Although—perhaps because—Ben was a seasoned reporter accustomed to writing to length and on deadline, in his early months at the Washington Spectator he had difficulty expressing his opinions in print. This was undoubtedly understood as a virtue in most journalistic quarters, but at a largely editorial vehicle like the Spectator, it was an unexpected problem. Ben, I suspect, had the first person singular beaten out of him in his years with the “paper of record,” and it required a virtual makeover for him to frame and compose his personal views for public consumption.
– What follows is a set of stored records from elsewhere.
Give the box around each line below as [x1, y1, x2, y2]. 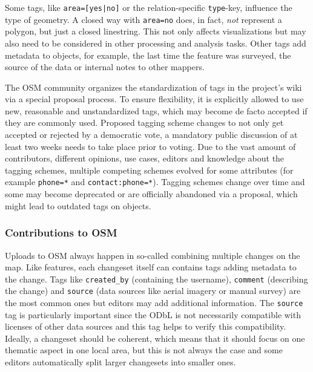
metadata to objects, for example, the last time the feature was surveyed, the [5, 48, 291, 61]
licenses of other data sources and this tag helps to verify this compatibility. [5, 320, 286, 333]
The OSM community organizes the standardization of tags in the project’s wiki [5, 80, 302, 93]
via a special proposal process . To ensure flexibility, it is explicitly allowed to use [5, 93, 304, 105]
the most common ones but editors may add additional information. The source [5, 296, 303, 308]
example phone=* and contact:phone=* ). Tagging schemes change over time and [5, 175, 305, 188]
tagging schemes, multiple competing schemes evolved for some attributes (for [5, 163, 294, 176]
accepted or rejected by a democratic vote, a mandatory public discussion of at [5, 128, 298, 141]
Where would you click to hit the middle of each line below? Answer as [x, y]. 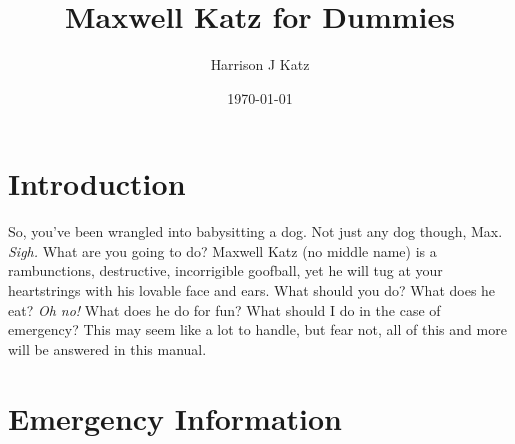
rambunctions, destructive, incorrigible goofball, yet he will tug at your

Gradually, Ben’s work at the Spectator came to reflect his true feelings about the Washington political merry-go-round and the wider public-affairs beats that have always been grist for our newsletter. What emerged, to the great fortune of both our readers and journalism as a whole, was a sharp, deeply principled, and unsentimental running commentary on the grand experiment. We are grateful beyond words to Ben for his constant intelligence, his integrity, his well-aimed indignation, and his fondness for the Spectator.

Lastly, a word about Ben’s widow, Jane Burrage Franklin. Jane and Ben were a team. She managed the traffic in the editorial office in Garrett Park, just outside the nation’s capital. She kept the accounts, read the copious reader mail and made certain the editor responded to his constituents. We recently received a note from Jane to us, and to you:

“I would like to say for my beloved husband, Ben, that he loved being editor of the Washington Spectator for almost 13 years. It was with a mix of pride and dread that he was facing retirement by the end of last year. In doing so, he especially wanted to thank the president of the Public Concern Foundation, Hamilton Fish; its board of directors; and its staff, Publisher Kevin Walter and Associate Editor Lisa Vandepaer. And not to overlook the many readers of the Washington Spectator who filled his mailbox with comments of both appreciation and criticism, thereby truly delighting and stimulating him.”

Farewell, Ben. Thanks for including us on your journey. We’ll do our best to maintain the standards you set for us.